- _What this task involves_:
An exact transcription of the records is required, minus any images.

Saved entries:

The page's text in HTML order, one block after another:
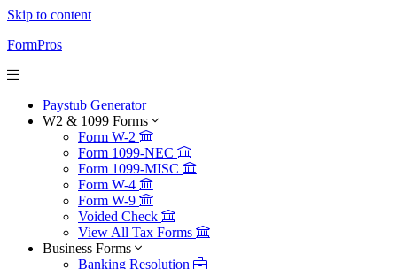
Skip to content
FormPros
Paystub Generator
W2 & 1099 Forms
Form W-2
Form 1099-NEC
Form 1099-MISC
Form W-4
Form W-9
Voided Check
View All Tax Forms
Business Forms
Banking Resolution
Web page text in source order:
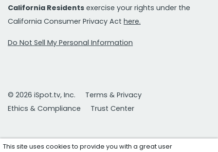
California Residents exercise your rights under the
California Consumer Privacy Act here.
Do Not Sell My Personal Information
© 2026 iSpot.tv, Inc.
Terms & Privacy
Ethics & Compliance
Trust Center
This site uses cookies to provide you with a great user
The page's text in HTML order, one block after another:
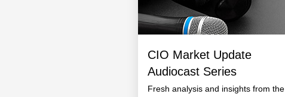
CIO Market Update
Audiocast Series
Fresh analysis and insights from the
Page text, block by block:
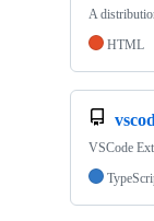
A
HTML
VSCode
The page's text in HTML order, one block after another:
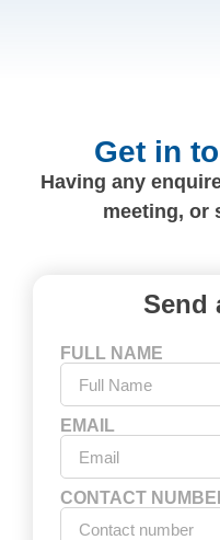
Get in
Having any
meeting, or
Send
FULL NAME
EMAIL
CONTACT
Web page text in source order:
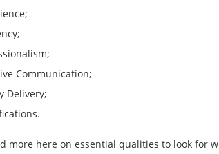
Communication;
Delivery;
more here on essential qualities to look for
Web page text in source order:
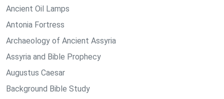
Ancient Oil Lamps
Antonia Fortress
Archaeology of Ancient Assyria
Assyria and Bible Prophecy
Augustus Caesar
Background Bible Study
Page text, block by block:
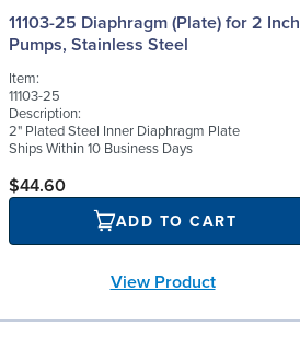
11103-25 Diaphragm (Plate) for 2 Inch
Pumps, Stainless Steel
Item:
11103-25
Description:
2" Plated Steel Inner Diaphragm Plate
Ships Within 10 Business Days
$44.60
ADD TO CART
View Product
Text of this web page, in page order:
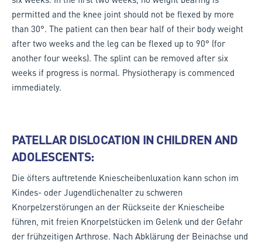
permitted and the knee joint should not be flexed by more
than 30°. The patient can then bear half of their body weight
after two weeks and the leg can be flexed up to 90° (for
another four weeks). The splint can be removed after six
weeks if progress is normal. Physiotherapy is commenced
immediately.
PATELLAR DISLOCATION IN CHILDREN AND
ADOLESCENTS:
Die öfters auftretende Kniescheibenluxation kann schon im
Kindes- oder Jugendlichenalter zu schweren
Knorpelzerstörungen an der Rückseite der Kniescheibe
führen, mit freien Knorpelstücken im Gelenk und der Gefahr
der frühzeitigen Arthrose. Nach Abklärung der Beinachse und
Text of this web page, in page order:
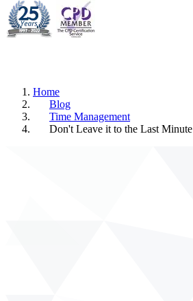
Home
Blog
Time Management
Don't Leave it to the Last Minute
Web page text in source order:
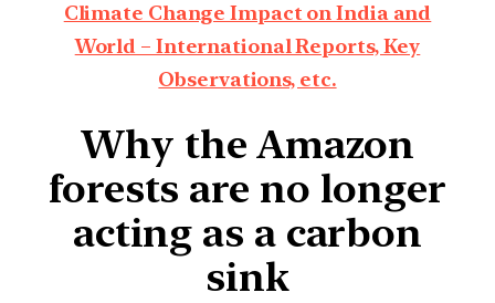
Climate Change Impact on India and
World – International Reports, Key
Observations, etc.
Why the Amazon
forests are no longer
acting as a carbon
sink
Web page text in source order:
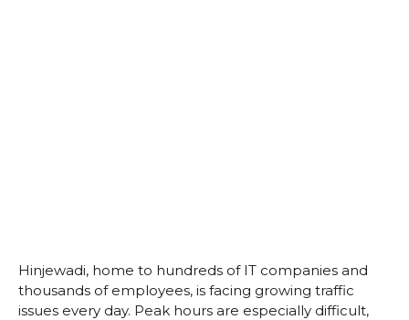
Hinjewadi, home to hundreds of IT companies and
thousands of employees, is facing growing traffic
issues every day. Peak hours are especially difficult,
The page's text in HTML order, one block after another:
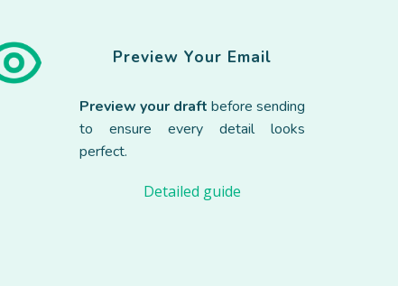
Preview Your Email
Preview your draftbefore sending
to ensure every detail looks
perfect.
Detailed guide
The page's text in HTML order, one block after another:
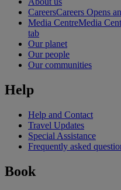
CareersCareers Opens
Media CentreMedia
tab
Our planet
Our people
Our communities
Help
Help and Contact
Travel Updates
Special Assistance
Frequently asked
Book
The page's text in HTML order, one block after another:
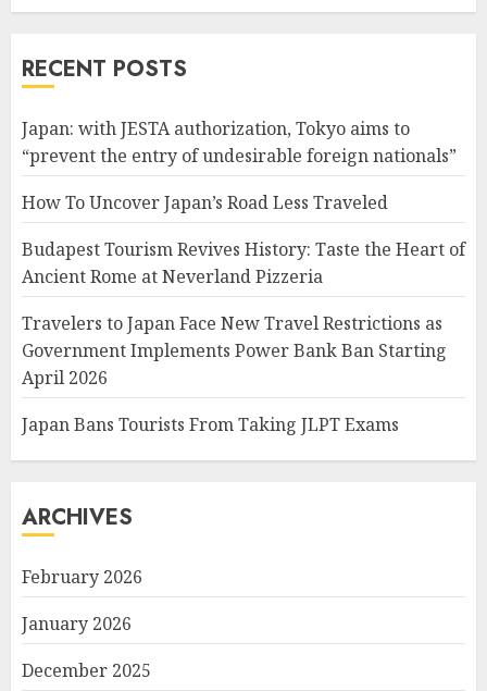
RECENT POSTS
Japan: with JESTA authorization, Tokyo aims to
“prevent the entry of undesirable foreign nationals”
How To Uncover Japan’s Road Less Traveled
Budapest Tourism Revives History: Taste the Heart of
Ancient Rome at Neverland Pizzeria
Travelers to Japan Face New Travel Restrictions as
Government Implements Power Bank Ban Starting
April 2026
Japan Bans Tourists From Taking JLPT Exams
ARCHIVES
February 2026
January 2026
December 2025
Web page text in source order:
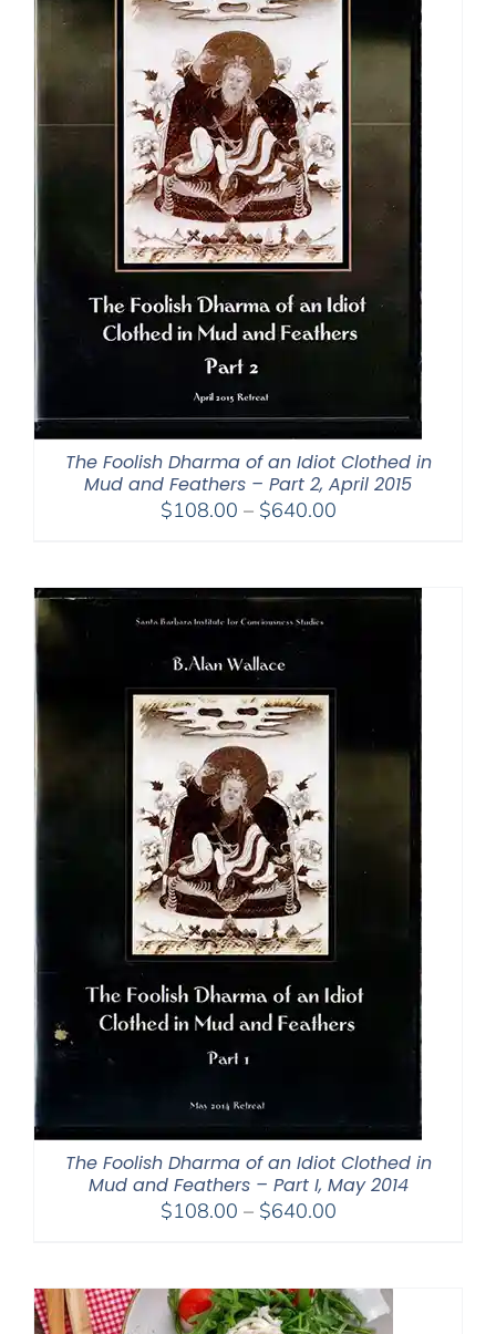
The Foolish Dharma of an Idiot Clothed in
Mud and Feathers – Part 2, April 2015
$108.00 – $640.00Price
through
The Foolish Dharma of an Idiot Clothed in
Mud and Feathers – Part I, May 2014
$108.00 – $640.00Price
through
$640.00
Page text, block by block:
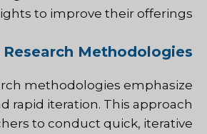
to improve their offerings.
Methodologies
methodologies emphasize
rapid iteration. This approach
to conduct quick, iterative
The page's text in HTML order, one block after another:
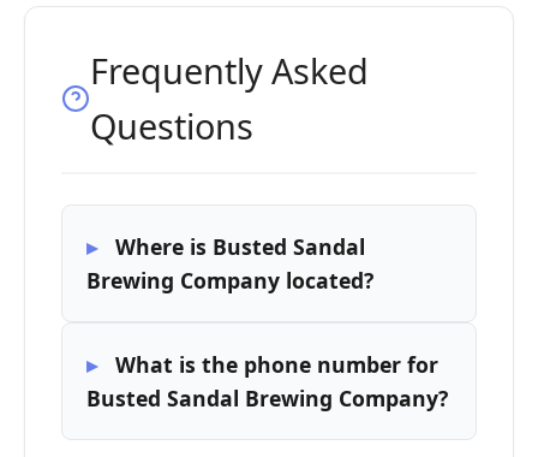
Frequently Asked
Questions
Where is Busted Sandal
Brewing Company located?
What is the phone number for
Busted Sandal Brewing Company?
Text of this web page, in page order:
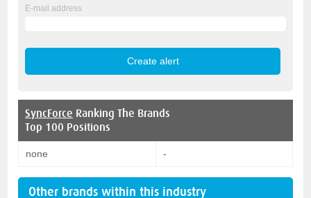
E-mail address
SyncForce Ranking The Brands
Top 100 Positions
none -
Other brands within this industry
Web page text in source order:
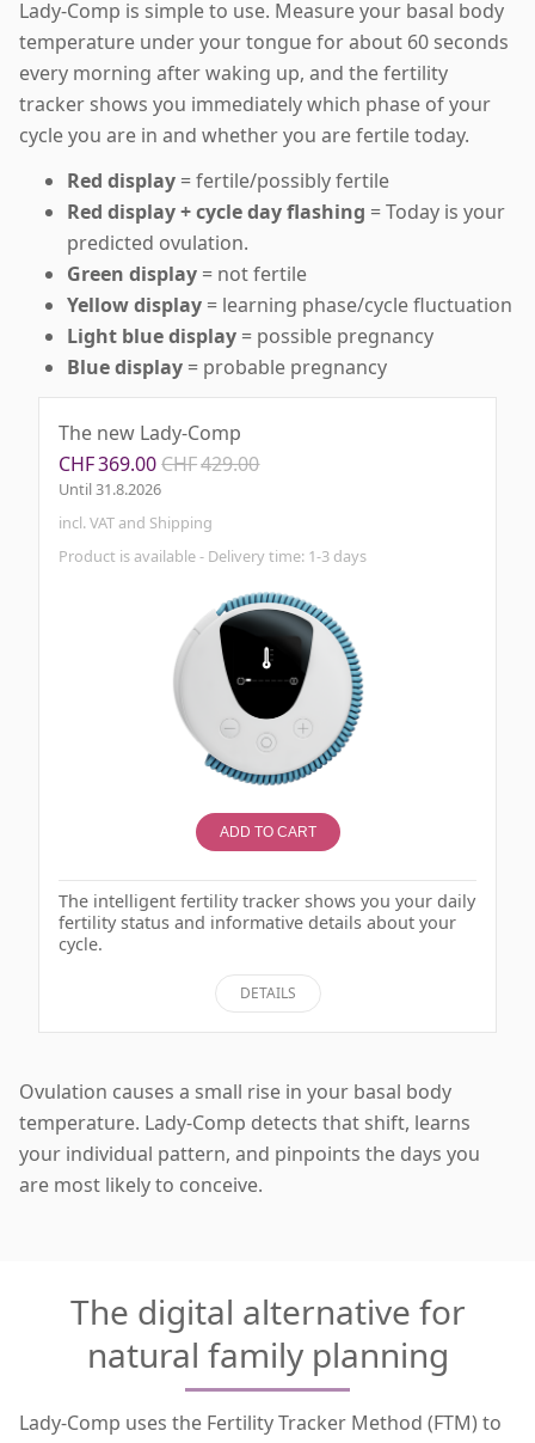
Lady-Comp is simple to use. Measure your basal body
temperature under your tongue for about 60 seconds
every morning after waking up, and the fertility
tracker shows you immediately which phase of your
cycle you are in and whether you are fertile today.
Red display = fertile/possibly fertile
Red display + cycle day flashing = Today is your
predicted ovulation.
Green display = not fertile
Yellow display = learning phase/cycle fluctuation
Light blue display = possible pregnancy
Blue display = probable pregnancy
The new Lady-Comp
CHF369.00CHF429.00
Until31.8.2026
incl. VAT and Shipping
Product is available - Delivery time: 1-3 days
ADD TO CART
The intelligent fertility tracker shows you your daily
fertility status and informative details about your
cycle.
DETAILS
Ovulation causes a small rise in your basal body
temperature. Lady-Comp detects that shift, learns
your individual pattern, and pinpoints the days you
are most likely to conceive.
The digital alternative for
natural family planning
Lady-Comp uses the Fertility Tracker Method (FTM) to
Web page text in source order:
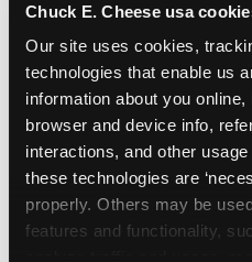
Chuck E. Cheese usa
Our site uses cookies,
technologies that enable us
information about you
browser and device info,
interactions, and other
these technologies are
properly. Others may be
features and functionality,
gets a bottomless
unlimited refills during
drink fountain bar.
One Grab Bag:Nobody
handed! Every kid in
goody bag of prizes
lieu of visiting the prize
details on why we do
E-Tickets For a
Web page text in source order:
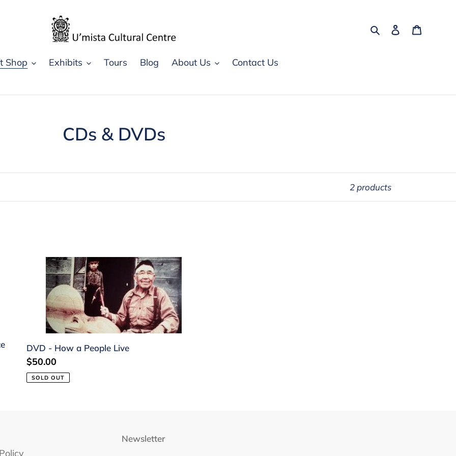
SearchLog in
Shop Exhibits Tours Blog About Us Contact Us
C
l
l
t
i
o
n
:
CDs & DVDs
2 products
DVD
How
People
DVD - How a People Live
Regular
price
$50.00
SOLD OUT
Newsletter
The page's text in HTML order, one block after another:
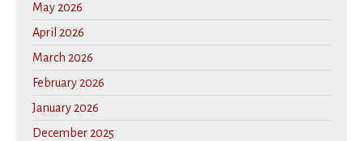
May 2026
April 2026
March 2026
February 2026
January 2026
December 2025
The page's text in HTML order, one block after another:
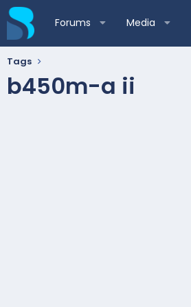
Forums Media
Tags
b450m-a ii
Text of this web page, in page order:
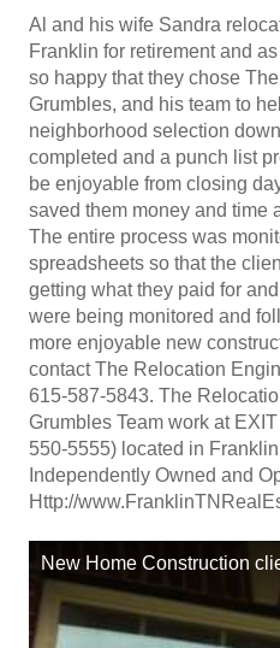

- _Exercise answer_:
The page's text in HTML order, one block after another:
Skip to content
FormPros
Paystub Generator
W2 & 1099 Forms
Form W-2
Form 1099-NEC
Form 1099-MISC
Form W-4
Form W-9
Voided Check
View All Tax Forms
Business Forms
Banking Resolution
Web page text in source order:
California Residents exercise your rights under the
California Consumer Privacy Act here.
Do Not Sell My Personal Information
© 2026 iSpot.tv, Inc.
Terms & Privacy
Ethics & Compliance
Trust Center
This site uses cookies to provide you with a great user
The page's text in HTML order, one block after another:
CIO Market Update
Audiocast Series
Fresh analysis and insights from the
Page text, block by block:
A
HTML
VSCode
The page's text in HTML order, one block after another:
Get in
Having any
meeting, or
Send
FULL NAME
EMAIL
CONTACT
Web page text in source order:
Communication;
Delivery;
more here on essential qualities to look for
Web page text in source order:
Ancient Oil Lamps
Antonia Fortress
Archaeology of Ancient Assyria
Assyria and Bible Prophecy
Augustus Caesar
Background Bible Study
Page text, block by block:
11103-25 Diaphragm (Plate) for 2 Inch
Pumps, Stainless Steel
Item:
11103-25
Description:
2" Plated Steel Inner Diaphragm Plate
Ships Within 10 Business Days
$44.60
ADD TO CART
View Product
Text of this web page, in page order:
permitted and the knee joint should not be flexed by more
than 30°. The patient can then bear half of their body weight
after two weeks and the leg can be flexed up to 90° (for
another four weeks). The splint can be removed after six
weeks if progress is normal. Physiotherapy is commenced
immediately.
PATELLAR DISLOCATION IN CHILDREN AND
ADOLESCENTS:
Die öfters auftretende Kniescheibenluxation kann schon im
Kindes- oder Jugendlichenalter zu schweren
Knorpelzerstörungen an der Rückseite der Kniescheibe
führen, mit freien Knorpelstücken im Gelenk und der Gefahr
der frühzeitigen Arthrose. Nach Abklärung der Beinachse und
Text of this web page, in page order:
Home
Blog
Time Management
Don't Leave it to the Last Minute
Web page text in source order:
Climate Change Impact on India and
World – International Reports, Key
Observations, etc.
Why the Amazon
forests are no longer
acting as a carbon
sink
Web page text in source order:
Hinjewadi, home to hundreds of IT companies and
thousands of employees, is facing growing traffic
issues every day. Peak hours are especially difficult,
The page's text in HTML order, one block after another:
Preview Your Email
Preview your draftbefore sending
to ensure every detail looks
perfect.
Detailed guide
The page's text in HTML order, one block after another:
CareersCareers Opens
Media CentreMedia
tab
Our planet
Our people
Our communities
Help
Help and Contact
Travel Updates
Special Assistance
Frequently asked
Book
The page's text in HTML order, one block after another:
RECENT POSTS
Japan: with JESTA authorization, Tokyo aims to
“prevent the entry of undesirable foreign nationals”
How To Uncover Japan’s Road Less Traveled
Budapest Tourism Revives History: Taste the Heart of
Ancient Rome at Neverland Pizzeria
Travelers to Japan Face New Travel Restrictions as
Government Implements Power Bank Ban Starting
April 2026
Japan Bans Tourists From Taking JLPT Exams
ARCHIVES
February 2026
January 2026
December 2025
Web page text in source order:
The Foolish Dharma of an Idiot Clothed in
Mud and Feathers – Part 2, April 2015
$108.00 – $640.00Price
through
The Foolish Dharma of an Idiot Clothed in
Mud and Feathers – Part I, May 2014
$108.00 – $640.00Price
through
$640.00
Page text, block by block:
to improve their offerings.
Methodologies
methodologies emphasize
rapid iteration. This approach
to conduct quick, iterative
The page's text in HTML order, one block after another:
Frequently Asked
Questions
Where is Busted Sandal
Brewing Company located?
What is the phone number for
Busted Sandal Brewing Company?
Text of this web page, in page order:
E-mail address
SyncForce Ranking The Brands
Top 100 Positions
none -
Other brands within this industry
Web page text in source order:
Lady-Comp is simple to use. Measure your basal body
temperature under your tongue for about 60 seconds
every morning after waking up, and the fertility
tracker shows you immediately which phase of your
cycle you are in and whether you are fertile today.
Red display = fertile/possibly fertile
Red display + cycle day flashing = Today is your
predicted ovulation.
Green display = not fertile
Yellow display = learning phase/cycle fluctuation
Light blue display = possible pregnancy
Blue display = probable pregnancy
The new Lady-Comp
CHF369.00CHF429.00
Until31.8.2026
incl. VAT and Shipping
Product is available - Delivery time: 1-3 days
ADD TO CART
The intelligent fertility tracker shows you your daily
fertility status and informative details about your
cycle.
DETAILS
Ovulation causes a small rise in your basal body
temperature. Lady-Comp detects that shift, learns
your individual pattern, and pinpoints the days you
are most likely to conceive.
The digital alternative for
natural family planning
Lady-Comp uses the Fertility Tracker Method (FTM) to
Web page text in source order:
Chuck E. Cheese usa
Our site uses cookies,
technologies that enable us
information about you
browser and device info,
interactions, and other
these technologies are
properly. Others may be
features and functionality,
gets a bottomless
unlimited refills during
drink fountain bar.
One Grab Bag:Nobody
handed! Every kid in
goody bag of prizes
lieu of visiting the prize
details on why we do
E-Tickets For a
Web page text in source order:
SearchLog in
Shop Exhibits Tours Blog About Us Contact Us
C
l
l
t
i
o
n
:
CDs & DVDs
2 products
DVD
How
People
DVD - How a People Live
Regular
price
$50.00
SOLD OUT
Newsletter
The page's text in HTML order, one block after another:
May 2026
April 2026
March 2026
February 2026
January 2026
December 2025
The page's text in HTML order, one block after another:
Forums Media
Tags
b450m-a ii
Text of this web page, in page order:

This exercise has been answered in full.